《时光之轮》——终于用两个月的时间看完了这部将近九百万字的辉煌奇幻文学史诗巨著!
光明与黑暗的对抗,彼此在时光之轮的因缘中编织着由自己塑造的世界——
黑暗获胜,一个被暗帝奴役的世界:一切生命都忘记了过去的时光,意识里只有被暗帝塞入的事物,不再有任何选择。
光明获胜,一个消除了战争与暴力的世界:但这难道不是谎言?真的会有无人遭受苦难,不再有孩子挨饿、不再有富人剥削穷人、不再有人们死亡的世界存在吗?

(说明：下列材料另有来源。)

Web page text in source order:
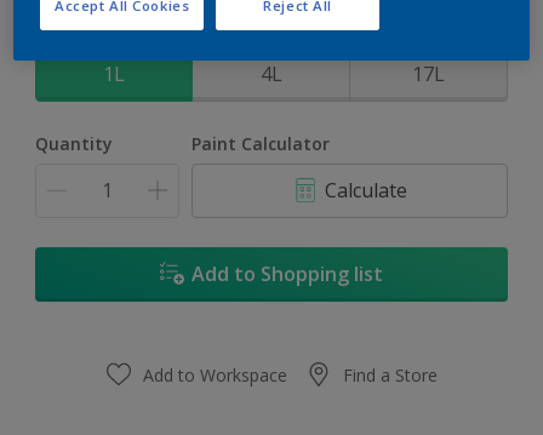
Size
1L 4L 17L
Quantity Paint Calculator
Calculate
Add to Shopping list
Add to Workspace Find a Store
Reject All
Accept All Cookies
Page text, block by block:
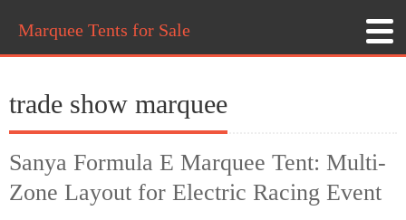
Marquee Tents for Sale
trade show marquee
Sanya Formula E Marquee Tent: Multi-
Zone Layout for Electric Racing Event
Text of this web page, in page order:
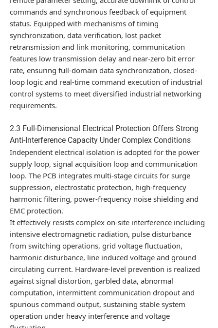
commands and synchronous feedback of equipment
status. Equipped with mechanisms of timing
synchronization, data verification, lost packet
retransmission and link monitoring, communication
features low transmission delay and near-zero bit error
rate, ensuring full-domain data synchronization, closed-
loop logic and real-time command execution of industrial
control systems to meet diversified industrial networking
requirements.
2.3 Full-Dimensional Electrical Protection Offers Strong
Anti-Interference Capacity Under Complex Conditions
Independent electrical isolation is adopted for the power
supply loop, signal acquisition loop and communication
loop. The PCB integrates multi-stage circuits for surge
suppression, electrostatic protection, high-frequency
harmonic filtering, power-frequency noise shielding and
EMC protection.
It effectively resists complex on-site interference including
intensive electromagnetic radiation, pulse disturbance
from switching operations, grid voltage fluctuation,
harmonic disturbance, line induced voltage and ground
circulating current. Hardware-level prevention is realized
against signal distortion, garbled data, abnormal
computation, intermittent communication dropout and
spurious command output, sustaining stable system
operation under heavy interference and voltage
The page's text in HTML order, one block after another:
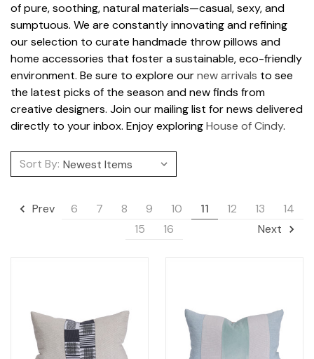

黑暗获胜,一个文明与科技不断发展的世界:在这个世界,如果人没有能力保护自己的财产,就会被剥夺财产;如果人没有能力保护自己的生命,就会被剥夺生命。在这个世界,没有怜悯,没有同情,没有善恶。
光明获胜,一个将暗帝从因缘中彻底抹除的世界:人们不再需要武器与战斗,因为这个世界中不存在恐惧,因为这个世界只有光明,就如同一个只有黑暗的世界,人们失去了选择,只能成为被光明所塑造的样貌。
光明与黑暗达成和解契约,完美的平衡,意味着没有任何事物存在的世界。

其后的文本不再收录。